In order to show compliance with the cap, power plants must purchase a credit or “allowance,” for each ton of CO2, they emit. These purchases are made at quarterly auctions conducted by RGGI. The most recent RGGI auction held Sept. 4 resulted in an allowance price of $5.20 per ton, according to the governor's office. The proceeds from the auctions are allocated back to the participating states in proportion to the amount of carbon subject to regulation in each state. The other states mainly use that money to encourage the development of renewable energy or to pay for energy efficiency improvements for residential customers and businesses, according RGGI.

Pennsylvania’s electric sector produced 82 million metric tons of carbon dioxide in 2016, the most recent year of data from the U.S. Energy Information Administration. The electric power industry only produced more carbon dioxide in three other states — Florida, Texas and Indiana, that year.

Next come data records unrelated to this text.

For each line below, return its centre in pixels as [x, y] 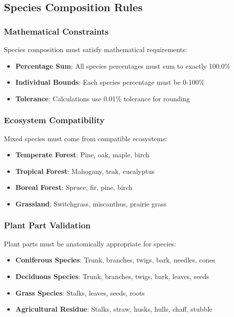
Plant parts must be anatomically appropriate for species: [90, 243]
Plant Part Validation [47, 225]
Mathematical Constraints [56, 31]
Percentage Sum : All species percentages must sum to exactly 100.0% [123, 65]
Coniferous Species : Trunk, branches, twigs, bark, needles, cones [115, 260]
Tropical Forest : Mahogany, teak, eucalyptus [85, 171]
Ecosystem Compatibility [54, 120]
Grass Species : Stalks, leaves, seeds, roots [80, 292]
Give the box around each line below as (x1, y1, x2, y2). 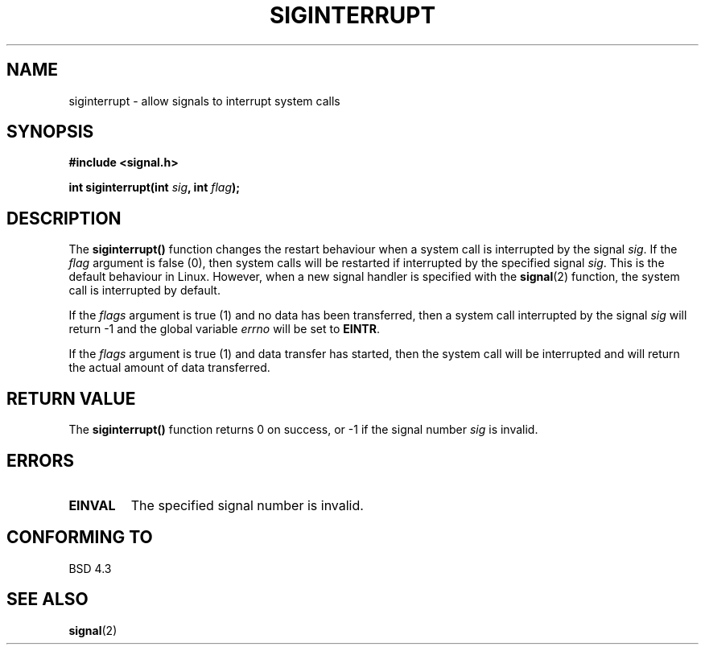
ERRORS (6, 450, 75, 471)
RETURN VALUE (6, 388, 136, 409)
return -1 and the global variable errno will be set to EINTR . (68, 322, 380, 336)
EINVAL (68, 496, 116, 513)
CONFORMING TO (6, 527, 153, 548)
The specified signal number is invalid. (130, 496, 364, 513)
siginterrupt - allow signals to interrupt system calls (68, 93, 340, 108)
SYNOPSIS (6, 122, 94, 142)
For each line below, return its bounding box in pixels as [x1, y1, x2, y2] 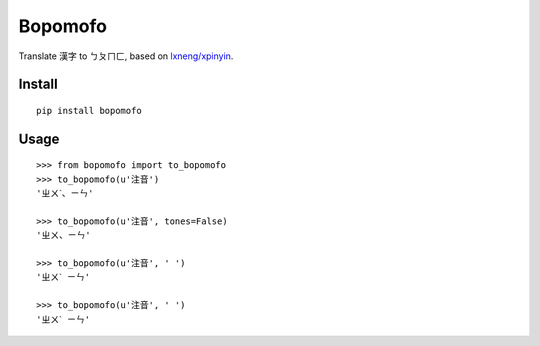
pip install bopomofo [36, 105, 142, 116]
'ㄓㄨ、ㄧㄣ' [36, 230, 91, 241]
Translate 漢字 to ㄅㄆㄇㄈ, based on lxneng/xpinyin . [18, 50, 234, 62]
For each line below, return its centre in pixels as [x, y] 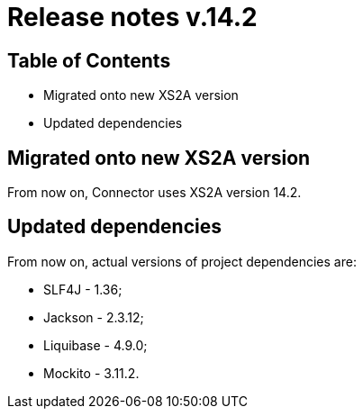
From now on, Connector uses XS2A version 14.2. [154, 193]
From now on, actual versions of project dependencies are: [182, 261]
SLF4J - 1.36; [83, 289]
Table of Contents [89, 60]
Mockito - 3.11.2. [91, 373]
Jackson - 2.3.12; [94, 317]
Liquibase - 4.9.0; [95, 345]
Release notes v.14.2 [132, 17]
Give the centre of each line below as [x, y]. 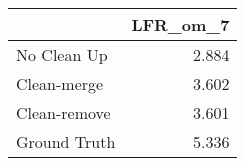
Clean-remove [63, 112]
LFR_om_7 [180, 24]
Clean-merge [60, 83]
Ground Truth [66, 141]
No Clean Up [62, 54]
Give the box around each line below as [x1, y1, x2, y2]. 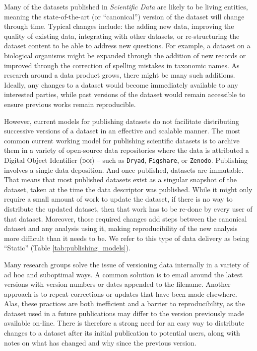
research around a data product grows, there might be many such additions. [4, 70, 235, 80]
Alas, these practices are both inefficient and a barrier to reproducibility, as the [4, 298, 245, 309]
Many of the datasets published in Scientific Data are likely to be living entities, [4, 1, 248, 11]
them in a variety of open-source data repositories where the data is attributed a [4, 145, 249, 155]
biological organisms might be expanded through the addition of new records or [4, 50, 246, 60]
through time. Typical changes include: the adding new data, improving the [4, 21, 234, 31]
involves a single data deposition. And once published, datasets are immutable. [4, 164, 244, 175]
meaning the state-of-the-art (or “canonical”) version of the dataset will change [4, 11, 245, 21]
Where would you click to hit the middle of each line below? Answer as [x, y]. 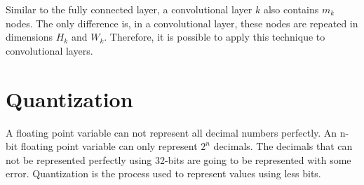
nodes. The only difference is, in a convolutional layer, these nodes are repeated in [182, 23]
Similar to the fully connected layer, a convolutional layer [129, 9]
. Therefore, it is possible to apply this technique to [215, 37]
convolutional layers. [49, 50]
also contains [291, 9]
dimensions [29, 37]
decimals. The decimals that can [283, 146]
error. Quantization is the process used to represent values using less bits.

Republican state Sen. Gene Yaw of Lycoming County is the chairman of the Senate Environmental Resource and Energy Committee. He said he supports efforts to reduce greenhouse gas emissions but said there are a number of unanswered questions about the implications of joining the RGGI.

“How is this going to impact industry? We have numerous gas-fired power plants, as well as coal. What is the impact going to be on the petrochemical cracker plant in Beaver County?” Yaw said.

Yaw said it might make more sense to join a regional effort with Ohio and West Virginia, which have energy sectors more similar to Pennsylvania than New York and the New England states that make up most of the RGGI.

Pennsylvania Chamber of Business and Industry President and CEO Gene Barr said legislative input and an analysis of the impact on ratepayers is needed.

“Climate change is real and so is the need to have the business community at the table to discuss solutions and consider the tradeoffs,” Barr said.

Environmental advocates said the threat of climate change makes the governor’s move necessary.

“The climate crisis we face requires decisive, concrete action — and today we got that from Gov. Wolf. The order he just signed will lead to tangible reductions in Pennsylvania’s climate pollution,” said Pam Kiely, senior director of regulatory strategy for Environmental Defense Fund. “The regulatory strategy outlined today has delivered strong results across the region for a decade. With this template and the intensifying urgency around climate change, we expect the Governor’s team will be able to act meaningfully early next year.”

Pennsylvania’s power plants emit almost as much carbon dioxide pollution as the rest of the states in the RGGI combined, Wolf said.